Z score for Outlier Detection - Python
Z score (or standard score) is an important concept in statistics. It helps to understand if a data value is greater or smaller than the mean and how far away it is from the mean. More specifically, the Z score tells how many standard deviations away a data point is from the mean.
Z score = (x -mean) / std. deviation
Outlier is a data point that lies significantly outside the general pattern of data. Outliers can occur for several reasons, such as errors in data collection, measurement inconsistencies, or rare events. Detecting outliers is essential as they can skew statistical analyses and lead to inaccurate results.
Outliers can be detected using Z-scores as follows:
- A Z-score of 0 indicates that the data point is exactly at the mean.
- A positive Z-score indicates that the data point is above the mean.
- A negative Z-score indicates that the data point is below the mean.
Commonly, data points with a Z-score greater than 3 or less than -3 are considered outliers, as they lie more than 3 standard deviations away from the mean. This threshold can be adjusted based on the dataset and the specific needs of the analysis.
A normal distribution is shown below, and it is estimated that 68% of the data points lie between +/- 1 standard deviation. 95% of the data points lie between +/- 2 standard deviation 99.7% of the data points lie between +/- 3 standard deviation

If the z score of a data point is more than 3, it indicates that the data point is quite different from the other data points. Such a data point can be an outlier. For example, in a survey, it was asked how many children a person had.
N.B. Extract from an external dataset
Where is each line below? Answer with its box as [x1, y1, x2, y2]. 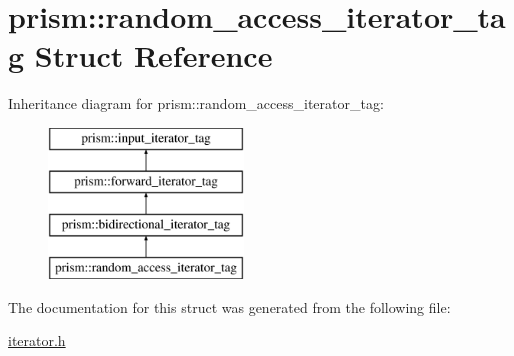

Suppose the data obtained from people is
1, 2, 2, 2, 3, 1, 1, 15, 2, 2, 2, 3, 1, 1, 2
Clearly, 15 is an outlier in this dataset.
Calculating Z Score using Python for Outlier Detection
Let’s demonstrate the Z-Score for detecting outlier in python:
Step 1: Import Necessary Libraries
We will import numpy, pandas, scipy and matplotlib to calculate the z-score and visualize the outlier.
import numpy as np
import pandas as pd
from scipy.stats import zscore
import matplotlib.pyplot as plt
Step 2: Create the Dataset
Provide the following dataset: 1, 2, 2, 2, 3, 1, 1, 15, 2, 2, 2, 3, 1, 1, 2 and convert this into a pandas DataFrame.
data = [1, 2, 2, 2, 3, 1, 1, 15, 2, 2, 2, 3, 1, 1, 2]
df = pd.DataFrame(data, columns=['Value'])
Step 3: Calculate Z-Scores
Now, we calculate the Z-scores for this dataset using the z-score function from scipy.stats.
df['Z-score'] = zscore(df['Value'])
print(df)
Output:
Step 4: Identify Outliers
Next, we'll identify the data points that have a Z-score greater than 3 or less than -3, which are commonly considered outliers.
outliers = df[df['Z-score'].abs() > 3]
print(outliers)
Output:
Step 5: Visualize the Data
To better understand the outliers, let’s create a scatter plot to visualize the dataset and highlight the outliers.
plt.figure(figsize=(8,6))
plt.scatter(df['Value'], np.zeros_like(df['Value']), color='blue', label='Data points')
plt.scatter(outliers['Value'], np.zeros_like(outliers['Value']), color='red', label='Outliers')
plt.title('Outlier Detection using Z-Score')
plt.xlabel('Value')
plt.legend()
plt.show()
Output:

In this case, the value 15 is an outlier because its Z-score is significantly higher than the rest of the values in the dataset.
By applying the Z-score method, you can quickly identify and deal with outliers, improving the accuracy of your data analysis and statistical models.